## [PROBLEM]
Give back, word for word, the lines in the listing below from the one holding "observed projection variability" down to the one holding "For each line", both ends included.

## [GIVEN RECORDS]
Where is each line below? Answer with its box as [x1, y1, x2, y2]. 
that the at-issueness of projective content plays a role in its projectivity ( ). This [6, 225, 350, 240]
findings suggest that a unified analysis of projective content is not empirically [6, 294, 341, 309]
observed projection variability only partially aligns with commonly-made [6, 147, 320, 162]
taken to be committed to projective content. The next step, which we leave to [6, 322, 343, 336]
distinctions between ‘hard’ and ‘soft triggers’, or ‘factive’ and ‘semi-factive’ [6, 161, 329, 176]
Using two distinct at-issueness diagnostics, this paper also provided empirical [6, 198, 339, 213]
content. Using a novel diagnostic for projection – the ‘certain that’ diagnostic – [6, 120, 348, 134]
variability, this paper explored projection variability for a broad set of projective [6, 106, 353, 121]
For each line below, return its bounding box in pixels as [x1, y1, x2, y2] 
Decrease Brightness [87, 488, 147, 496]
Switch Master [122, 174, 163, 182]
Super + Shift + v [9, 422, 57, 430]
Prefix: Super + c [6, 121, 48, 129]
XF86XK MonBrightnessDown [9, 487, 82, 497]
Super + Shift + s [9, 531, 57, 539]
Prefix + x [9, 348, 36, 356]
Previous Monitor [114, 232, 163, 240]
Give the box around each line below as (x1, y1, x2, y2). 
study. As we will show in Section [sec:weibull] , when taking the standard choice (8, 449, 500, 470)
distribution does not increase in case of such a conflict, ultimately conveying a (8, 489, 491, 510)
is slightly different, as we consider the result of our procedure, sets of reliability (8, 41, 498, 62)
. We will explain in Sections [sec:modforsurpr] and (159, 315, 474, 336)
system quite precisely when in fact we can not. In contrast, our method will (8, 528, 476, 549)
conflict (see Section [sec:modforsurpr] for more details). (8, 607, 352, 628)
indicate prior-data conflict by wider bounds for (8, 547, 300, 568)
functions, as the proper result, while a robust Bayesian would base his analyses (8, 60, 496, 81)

...

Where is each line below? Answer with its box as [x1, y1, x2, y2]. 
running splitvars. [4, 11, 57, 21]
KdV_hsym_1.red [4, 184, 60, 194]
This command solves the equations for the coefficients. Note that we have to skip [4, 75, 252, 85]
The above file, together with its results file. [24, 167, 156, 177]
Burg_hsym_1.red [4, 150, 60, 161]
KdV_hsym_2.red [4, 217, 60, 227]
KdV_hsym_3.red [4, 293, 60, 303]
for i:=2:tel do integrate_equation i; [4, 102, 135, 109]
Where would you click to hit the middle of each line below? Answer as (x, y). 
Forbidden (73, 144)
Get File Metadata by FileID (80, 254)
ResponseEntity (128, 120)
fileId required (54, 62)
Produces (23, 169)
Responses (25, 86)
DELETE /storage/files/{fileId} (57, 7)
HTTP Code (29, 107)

## [RESULT OF THIS EXERCISE]
observed projection variability only partially aligns with commonly-made [6, 147, 320, 162]
taken to be committed to projective content. The next step, which we leave to [6, 322, 343, 336]
distinctions between ‘hard’ and ‘soft triggers’, or ‘factive’ and ‘semi-factive’ [6, 161, 329, 176]
Using two distinct at-issueness diagnostics, this paper also provided empirical [6, 198, 339, 213]
content. Using a novel diagnostic for projection – the ‘certain that’ diagnostic – [6, 120, 348, 134]
variability, this paper explored projection variability for a broad set of projective [6, 106, 353, 121]
For each line below, return its bounding box in pixels as [x1, y1, x2, y2] 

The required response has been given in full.